Overview
xFormers is a modular toolbox developed by Facebook Research (Meta) that provides customizable and optimized building blocks for Transformer architectures. It's designed for researchers and engineers who need flexible components beyond the primitives provided by mainstream libraries. The project emphasizes research-first design and high performance, including custom CUDA kernels and fused operators where beneficial.
Key Features
- Memory-efficient exact attention (special implementation that can reduce memory and improve speed for certain workloads).
- Sparse attention and block-sparse attention primitives for long-context models.
- Fused operators such as fused linear layers, fused layer norm, fused dropout(activation(x+bias)), and fused SwiGLU to reduce kernel launches and improve throughput.
- Custom CUDA kernels with dispatch to other high-performance libraries (when appropriate).
- Modular, composable blocks suitable for vision, NLP, and other domains.
Installation (summary)
- Recommended (prebuilt wheels, requires compatible PyTorch):
- pip install -U xformers --index-url https://download.pytorch.org/whl/cu126 (CUDA 12.6)
- pip install -U xformers --index-url https://download.pytorch.org/whl/cu128 (CUDA 12.8)
- pip install -U xformers --index-url https://download.pytorch.org/whl/cu129 (CUDA 12.9)
- Development / pre-release:
- pip install --pre -U xformers
- From source (for custom PyTorch versions or custom builds):
- pip install ninja (optional, speeds build)
- pip install -v --no-build-isolation -U git+https://github.com/facebookresearch/xformers.git@main#egg=xformers
Note: Building from source may require setting TORCH_CUDA_ARCH_LIST, compatible NVCC/GCC versions, and enough build memory.
Typical Use Cases
- Research experiments that require non-standard or novel attention mechanisms.
- Performance-sensitive Transformer training / fine-tuning where fused kernels and memory-efficient attention can reduce GPU memory and runtime.
- Prototyping new Transformer blocks by composing xFormers components without boilerplate.
Benchmarks & Performance
The project provides benchmark plots (e.g., memory-efficient MHA vs. standard implementations) demonstrating notable speed and memory advantages for certain workloads (A100 tests referenced in repo).
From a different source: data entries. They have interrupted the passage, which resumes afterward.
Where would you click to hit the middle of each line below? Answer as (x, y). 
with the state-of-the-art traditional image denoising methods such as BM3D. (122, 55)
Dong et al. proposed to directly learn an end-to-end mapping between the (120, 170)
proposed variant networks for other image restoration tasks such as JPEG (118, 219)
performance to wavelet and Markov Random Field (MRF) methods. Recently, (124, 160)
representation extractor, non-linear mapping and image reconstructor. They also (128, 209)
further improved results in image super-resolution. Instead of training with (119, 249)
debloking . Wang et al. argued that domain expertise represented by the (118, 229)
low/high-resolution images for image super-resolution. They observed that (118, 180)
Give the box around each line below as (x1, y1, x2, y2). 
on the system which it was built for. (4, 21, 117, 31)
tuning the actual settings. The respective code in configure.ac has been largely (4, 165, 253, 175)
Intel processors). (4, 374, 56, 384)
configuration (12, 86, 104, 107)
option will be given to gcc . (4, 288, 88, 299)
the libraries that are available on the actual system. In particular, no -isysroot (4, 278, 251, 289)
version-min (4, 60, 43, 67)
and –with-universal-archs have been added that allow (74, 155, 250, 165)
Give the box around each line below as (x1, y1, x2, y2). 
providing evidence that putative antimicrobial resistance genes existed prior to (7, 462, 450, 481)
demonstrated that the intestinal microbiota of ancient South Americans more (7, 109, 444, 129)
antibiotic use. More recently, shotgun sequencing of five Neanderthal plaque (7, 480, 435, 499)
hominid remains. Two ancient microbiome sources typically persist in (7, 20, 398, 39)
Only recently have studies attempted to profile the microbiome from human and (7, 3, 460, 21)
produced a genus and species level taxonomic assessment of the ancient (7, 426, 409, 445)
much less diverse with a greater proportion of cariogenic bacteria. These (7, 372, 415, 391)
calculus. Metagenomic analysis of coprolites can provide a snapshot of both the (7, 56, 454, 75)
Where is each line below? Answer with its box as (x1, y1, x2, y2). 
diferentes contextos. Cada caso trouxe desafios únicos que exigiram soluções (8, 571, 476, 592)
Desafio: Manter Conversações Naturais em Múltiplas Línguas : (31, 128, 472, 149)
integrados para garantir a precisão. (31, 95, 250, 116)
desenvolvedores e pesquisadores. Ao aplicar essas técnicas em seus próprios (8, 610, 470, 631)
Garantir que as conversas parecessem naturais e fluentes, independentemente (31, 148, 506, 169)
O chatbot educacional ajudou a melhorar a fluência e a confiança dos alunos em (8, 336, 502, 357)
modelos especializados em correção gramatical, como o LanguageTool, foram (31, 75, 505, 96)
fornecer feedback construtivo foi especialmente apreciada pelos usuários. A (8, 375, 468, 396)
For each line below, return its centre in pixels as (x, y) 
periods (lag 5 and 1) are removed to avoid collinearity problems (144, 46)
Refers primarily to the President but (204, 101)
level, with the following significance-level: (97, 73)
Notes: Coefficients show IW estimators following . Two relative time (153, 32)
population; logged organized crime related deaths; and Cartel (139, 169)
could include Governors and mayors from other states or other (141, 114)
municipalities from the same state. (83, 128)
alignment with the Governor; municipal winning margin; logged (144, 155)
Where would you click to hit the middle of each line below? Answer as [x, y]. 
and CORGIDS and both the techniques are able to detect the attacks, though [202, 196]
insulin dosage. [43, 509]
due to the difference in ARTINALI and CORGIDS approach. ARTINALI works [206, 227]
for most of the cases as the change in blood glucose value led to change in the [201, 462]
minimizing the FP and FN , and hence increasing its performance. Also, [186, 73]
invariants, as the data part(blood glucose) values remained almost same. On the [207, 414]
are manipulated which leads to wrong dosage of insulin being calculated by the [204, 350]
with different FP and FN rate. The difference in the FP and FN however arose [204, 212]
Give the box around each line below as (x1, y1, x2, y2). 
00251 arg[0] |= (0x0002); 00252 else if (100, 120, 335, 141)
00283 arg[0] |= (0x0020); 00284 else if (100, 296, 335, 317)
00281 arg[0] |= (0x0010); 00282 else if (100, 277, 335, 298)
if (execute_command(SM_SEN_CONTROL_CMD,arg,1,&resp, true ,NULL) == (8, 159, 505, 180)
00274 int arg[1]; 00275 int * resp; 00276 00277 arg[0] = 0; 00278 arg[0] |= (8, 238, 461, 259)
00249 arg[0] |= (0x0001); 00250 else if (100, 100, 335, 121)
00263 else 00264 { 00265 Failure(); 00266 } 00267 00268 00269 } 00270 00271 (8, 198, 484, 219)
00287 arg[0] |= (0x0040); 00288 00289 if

Performance gains depend on model configuration, dtype, hardware, and whether xFormers custom kernels are available/used.
Compatibility & Requirements
- Built to be used with PyTorch (instructions reference specific PyTorch versions). Prebuilt wheels assume a matching CUDA / PyTorch runtime.
- Provides guidance for troubleshooting builds (NVCC vs CUDA runtime, GCC compatibility, TORCH_CUDA_ARCH_LIST, MAX_JOBS for ninja builds, long path issues on Windows).
License & Citation
- License: BSD-style license (see LICENSE in repo). The code reuses or is inspired by several other projects (e.g., Triton, Flash-Attention, CUTLASS).
- Citation: the repository includes a BibTeX entry that authors can use when referencing xFormers in publications.
When to Choose xFormers
Choose xFormers when you need flexible, research-oriented Transformer blocks with performance optimizations that are not yet available in mainstream libraries, or when you want to experiment with alternative attention mechanisms (sparse, block-sparse, memory-efficient exact attention) with reduced engineering overhead.